Pillows had been pulled off the couches and placed about the coffee table on the floor. Faith sat on one, her blond hair billowing about her ethereally, her blue dress, made of something light as a spider's web, falling about her in haphazard folds.

On one side of her sat a short, intense-looking young man, on the other, a tiny young woman with gorgeous blue eyes and chopped-off black hair.

"Faith," Charity said ominously, totally unable to muster a smile of greeting. "How did you get in here?"

Her sister looked up dreamily. "I still have my key from my last visit." She held it up with a triumphant smile. "See?"
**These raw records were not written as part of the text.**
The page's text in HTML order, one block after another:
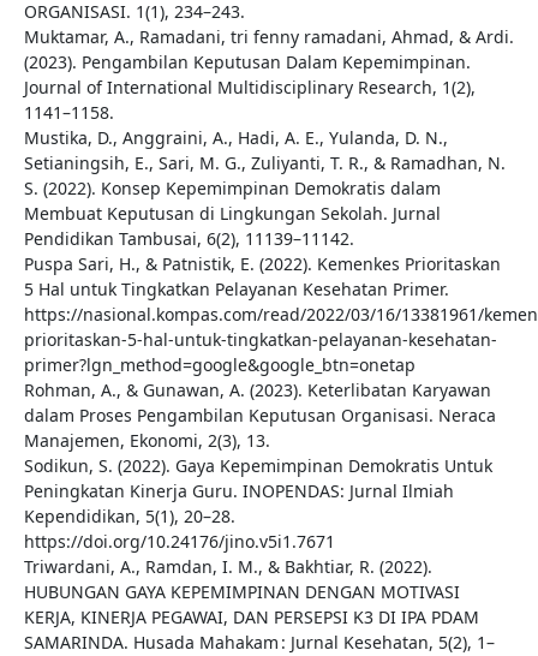
ORGANISASI. 1(1), 234–243.
Muktamar, A., Ramadani, tri fenny ramadani, Ahmad, & Ardi.
(2023). Pengambilan Keputusan Dalam Kepemimpinan.
Journal of International Multidisciplinary Research, 1(2),
1141–1158.
Mustika, D., Anggraini, A., Hadi, A. E., Yulanda, D. N.,
Setianingsih, E., Sari, M. G., Zuliyanti, T. R., & Ramadhan, N.
S. (2022). Konsep Kepemimpinan Demokratis dalam
Membuat Keputusan di Lingkungan Sekolah. Jurnal
Pendidikan Tambusai, 6(2), 11139–11142.
Puspa Sari, H., & Patnistik, E. (2022). Kemenkes Prioritaskan
5 Hal untuk Tingkatkan Pelayanan Kesehatan Primer.
https://nasional.kompas.com/read/2022/03/16/13381961/
prioritaskan-5-hal-untuk-tingkatkan-pelayanan-kesehatan-
primer?lgn_method=google&google_btn=onetap
Rohman, A., & Gunawan, A. (2023). Keterlibatan Karyawan
dalam Proses Pengambilan Keputusan Organisasi. Neraca
Manajemen, Ekonomi, 2(3), 13.
Sodikun, S. (2022). Gaya Kepemimpinan Demokratis Untuk
Peningkatan Kinerja Guru. INOPENDAS: Jurnal Ilmiah
Kependidikan, 5(1), 20–28.
https://doi.org/10.24176/jino.v5i1.7671
Triwardani, A., Ramdan, I. M., & Bakhtiar, R. (2022).
HUBUNGAN GAYA KEPEMIMPINAN DENGAN MOTIVASI
KERJA, KINERJA PEGAWAI, DAN PERSEPSI K3 DI IPA PDAM
SAMARINDA. Husada Mahakam : Jurnal Kesehatan, 5(2), 1–
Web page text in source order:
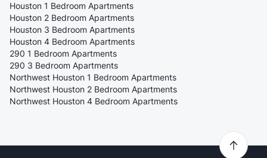
Houston 1 Bedroom Apartments
Houston 2 Bedroom Apartments
Houston 3 Bedroom Apartments
Houston 4 Bedroom Apartments
290 1 Bedroom Apartments
290 3 Bedroom Apartments
Northwest Houston 1 Bedroom Apartments
Northwest Houston 2 Bedroom Apartments
Northwest Houston 4 Bedroom Apartments
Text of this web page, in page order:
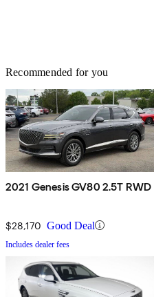
Recommended for you
2021 Genesis GV80 2.5T RWD
$28,170 Good Deal
Includes dealer fees

Ross came up from behind, taking Charity's arm as though to hold her steady.

"Remind me to have the locks changed immediately," she said to him through gritted teeth.

He looked from her to the beauty seated on her floor. "I take it this is your sister."

"Yes." She glanced around quickly to see what Aunt Doris was doing, and found she'd sunk onto the cushion-less couch, which was now jammed up against the wall. She was looking suddenly old, fanning herself weakly with her hand.

Charity felt sick. She knew Doris hadn't seen Faith for at least ten years. Her memories had most likely softened with time.

"My sister," she repeated and sighed. "Would you like a glass of water or something?" she asked her aunt anxiously.

"Herbal tea will fix her right up." Faith had a ceramic teapot and poured some quickly into a black enamel cup, rising to take it to Aunt Doris.

"Here you are, Doris, dear," she said affectionately. "It's nice to see you again. I dreamed about you last night. You were beckoning for me to follow you into a room full of toasters, but when I got there, you slammed the door in my face."

She leaned down to kiss the woman's cheek. "What do you think it means?"

Aunt Doris stared at her, tried to smile, then looked down suspiciously into the tea Faith had handed her.